## WHAT THE TASK REQUIRES:
Repeat only these lines, exactly: the first line of the data, the line containing "The used measures", and every line between them. Pictures stay out.

Collected data entries

++++++++++

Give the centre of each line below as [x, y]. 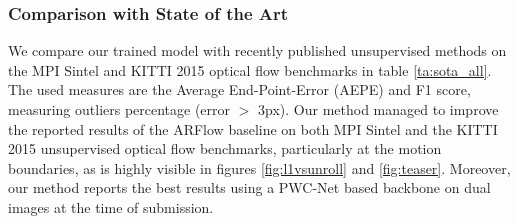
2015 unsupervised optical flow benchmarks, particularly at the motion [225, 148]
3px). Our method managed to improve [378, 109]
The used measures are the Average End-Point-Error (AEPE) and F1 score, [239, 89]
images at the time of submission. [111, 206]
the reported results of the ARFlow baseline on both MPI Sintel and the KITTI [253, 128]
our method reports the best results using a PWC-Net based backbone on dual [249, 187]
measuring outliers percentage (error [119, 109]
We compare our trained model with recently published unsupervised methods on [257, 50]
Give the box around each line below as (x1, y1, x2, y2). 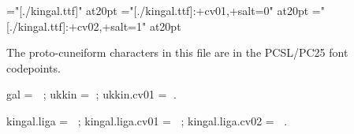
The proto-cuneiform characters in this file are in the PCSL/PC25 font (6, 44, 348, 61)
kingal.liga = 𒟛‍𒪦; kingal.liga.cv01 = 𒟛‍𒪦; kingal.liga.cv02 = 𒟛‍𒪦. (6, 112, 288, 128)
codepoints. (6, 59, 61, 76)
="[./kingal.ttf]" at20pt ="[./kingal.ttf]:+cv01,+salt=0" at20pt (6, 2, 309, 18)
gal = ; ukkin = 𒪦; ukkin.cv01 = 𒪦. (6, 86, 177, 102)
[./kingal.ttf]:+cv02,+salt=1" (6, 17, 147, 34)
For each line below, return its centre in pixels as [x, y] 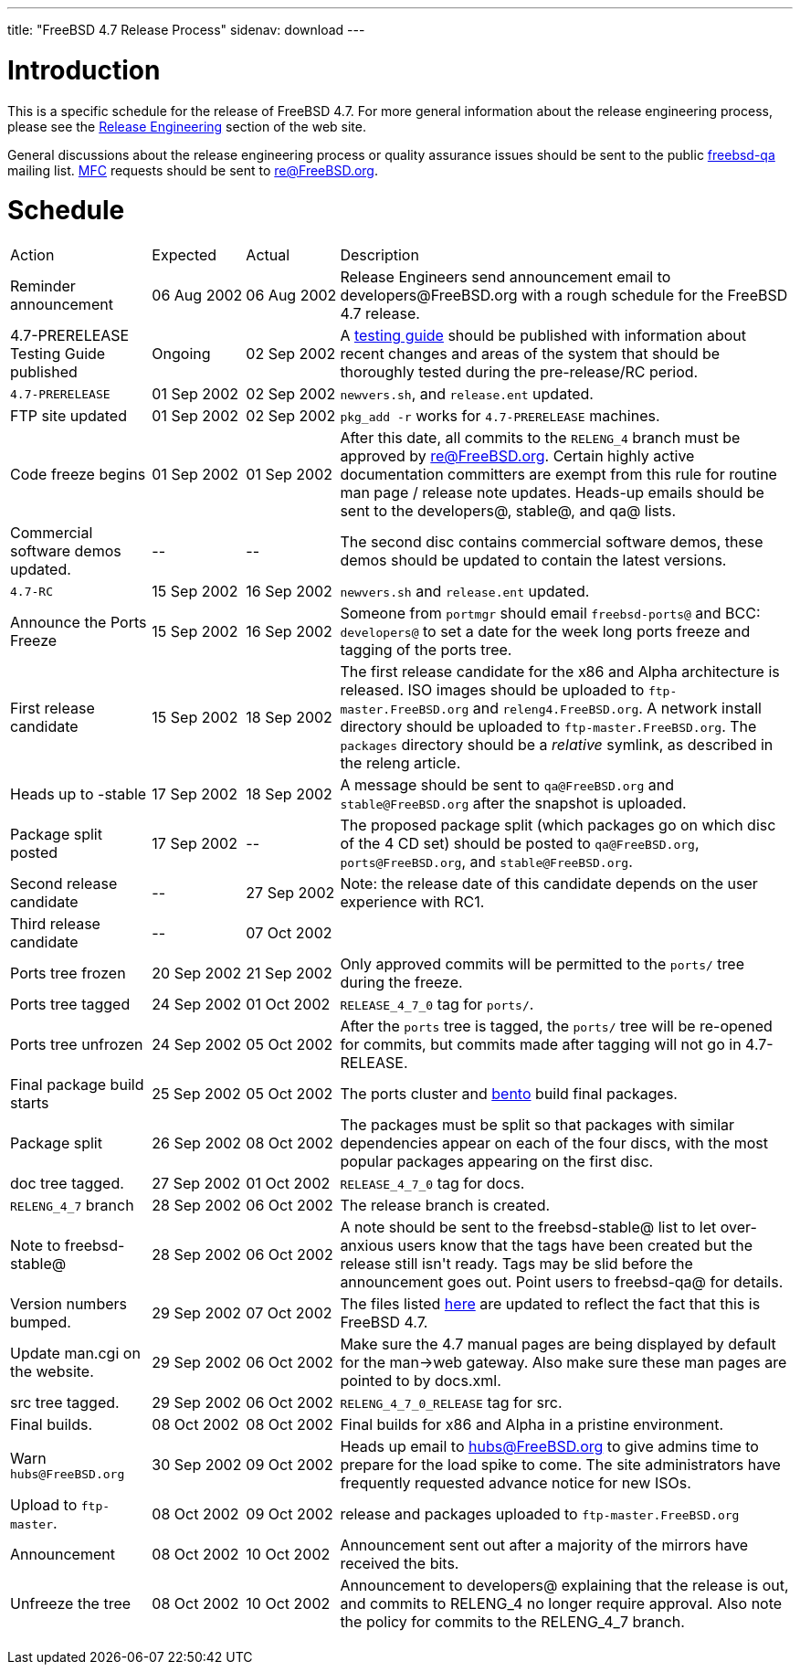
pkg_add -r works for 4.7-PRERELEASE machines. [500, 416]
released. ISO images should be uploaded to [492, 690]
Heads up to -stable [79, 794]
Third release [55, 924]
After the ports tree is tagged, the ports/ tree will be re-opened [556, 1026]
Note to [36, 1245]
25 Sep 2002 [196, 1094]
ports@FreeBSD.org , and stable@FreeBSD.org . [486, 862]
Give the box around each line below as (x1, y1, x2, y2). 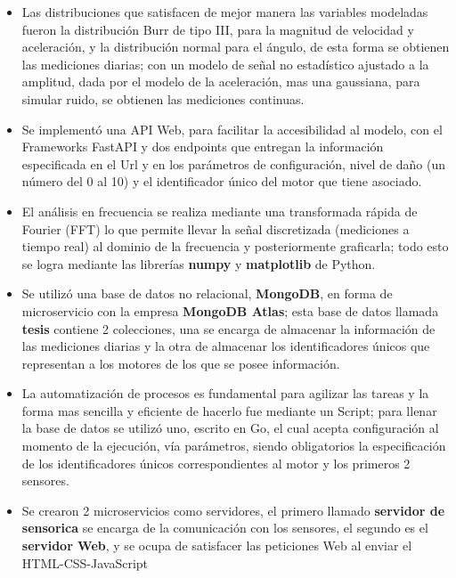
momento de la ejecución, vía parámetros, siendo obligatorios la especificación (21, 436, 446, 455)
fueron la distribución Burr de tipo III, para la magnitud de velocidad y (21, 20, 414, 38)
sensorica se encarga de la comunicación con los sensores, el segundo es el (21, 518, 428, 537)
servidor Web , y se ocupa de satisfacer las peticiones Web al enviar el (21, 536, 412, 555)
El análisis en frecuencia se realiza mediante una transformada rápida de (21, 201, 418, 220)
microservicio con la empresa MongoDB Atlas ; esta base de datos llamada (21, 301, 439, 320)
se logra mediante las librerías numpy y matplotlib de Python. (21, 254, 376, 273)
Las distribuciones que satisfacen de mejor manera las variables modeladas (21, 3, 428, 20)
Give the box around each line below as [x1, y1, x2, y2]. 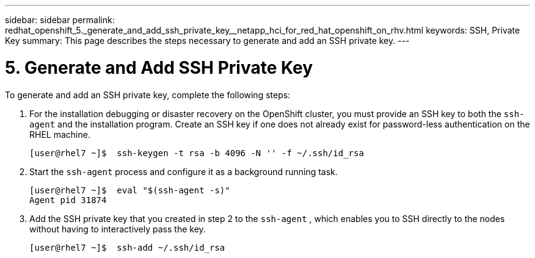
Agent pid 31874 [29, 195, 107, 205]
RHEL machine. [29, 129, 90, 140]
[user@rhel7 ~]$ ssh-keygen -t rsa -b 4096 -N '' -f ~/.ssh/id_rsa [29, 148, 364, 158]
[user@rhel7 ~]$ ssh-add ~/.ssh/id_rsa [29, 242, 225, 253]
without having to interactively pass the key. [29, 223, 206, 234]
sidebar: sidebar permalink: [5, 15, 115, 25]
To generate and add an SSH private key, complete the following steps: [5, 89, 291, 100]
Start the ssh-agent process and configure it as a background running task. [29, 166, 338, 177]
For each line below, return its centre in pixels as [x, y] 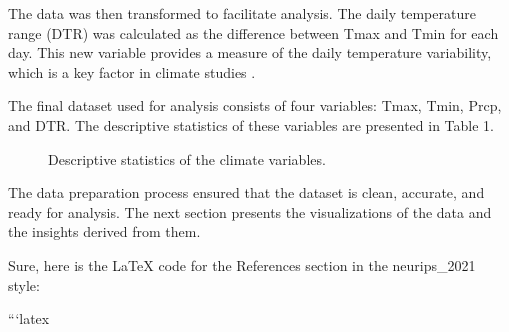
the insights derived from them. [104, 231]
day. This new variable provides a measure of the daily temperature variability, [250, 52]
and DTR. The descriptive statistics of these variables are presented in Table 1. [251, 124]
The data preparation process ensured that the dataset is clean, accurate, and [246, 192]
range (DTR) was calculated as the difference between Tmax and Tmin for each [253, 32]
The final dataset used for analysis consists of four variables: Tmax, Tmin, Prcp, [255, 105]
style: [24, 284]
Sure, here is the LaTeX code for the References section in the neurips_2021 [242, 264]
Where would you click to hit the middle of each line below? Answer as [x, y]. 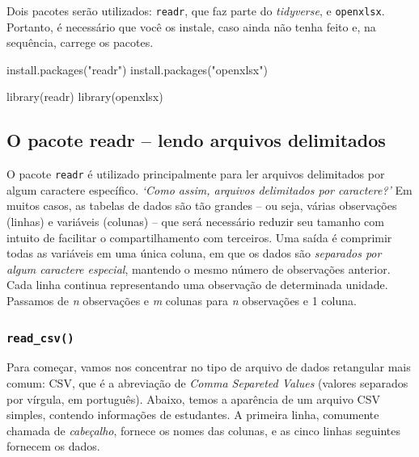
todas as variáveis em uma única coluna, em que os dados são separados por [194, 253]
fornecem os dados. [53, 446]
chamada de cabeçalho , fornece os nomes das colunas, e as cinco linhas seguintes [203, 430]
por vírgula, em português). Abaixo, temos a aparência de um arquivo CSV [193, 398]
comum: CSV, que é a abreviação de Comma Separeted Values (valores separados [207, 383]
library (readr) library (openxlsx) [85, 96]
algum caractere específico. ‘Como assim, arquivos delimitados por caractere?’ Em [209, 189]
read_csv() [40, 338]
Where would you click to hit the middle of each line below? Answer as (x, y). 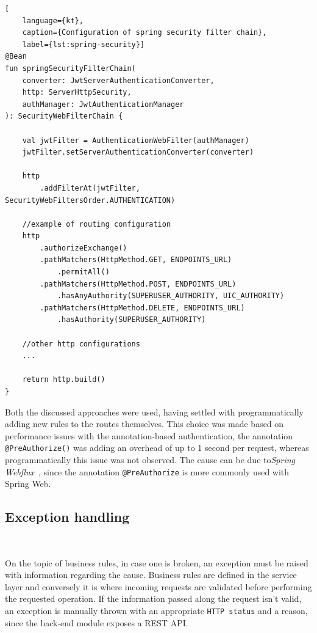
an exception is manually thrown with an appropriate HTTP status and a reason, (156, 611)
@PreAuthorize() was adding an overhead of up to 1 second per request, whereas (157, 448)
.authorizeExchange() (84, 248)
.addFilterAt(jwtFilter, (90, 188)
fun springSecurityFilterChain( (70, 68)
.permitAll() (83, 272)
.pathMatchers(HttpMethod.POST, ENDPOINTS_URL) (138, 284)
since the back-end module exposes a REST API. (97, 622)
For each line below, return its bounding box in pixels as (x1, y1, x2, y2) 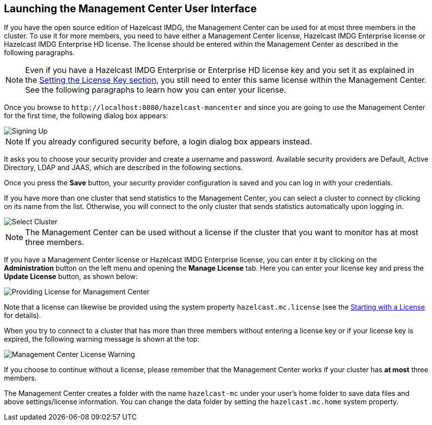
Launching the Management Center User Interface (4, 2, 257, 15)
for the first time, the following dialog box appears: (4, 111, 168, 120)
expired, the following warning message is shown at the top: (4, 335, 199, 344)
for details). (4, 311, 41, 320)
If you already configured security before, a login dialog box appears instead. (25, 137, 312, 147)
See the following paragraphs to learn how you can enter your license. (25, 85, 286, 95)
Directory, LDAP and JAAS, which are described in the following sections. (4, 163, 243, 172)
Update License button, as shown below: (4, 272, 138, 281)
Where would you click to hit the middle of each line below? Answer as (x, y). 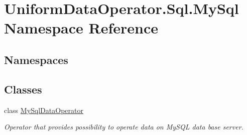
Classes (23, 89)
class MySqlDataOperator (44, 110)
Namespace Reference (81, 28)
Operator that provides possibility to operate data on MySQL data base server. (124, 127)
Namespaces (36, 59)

++++++++++

## ANSWER TO THIS PROBLEM:
Give the centre of each line below as [x, y]. 
2015 unsupervised optical flow benchmarks, particularly at the motion [225, 148]
3px). Our method managed to improve [378, 109]
The used measures are the Average End-Point-Error (AEPE) and F1 score, [239, 89]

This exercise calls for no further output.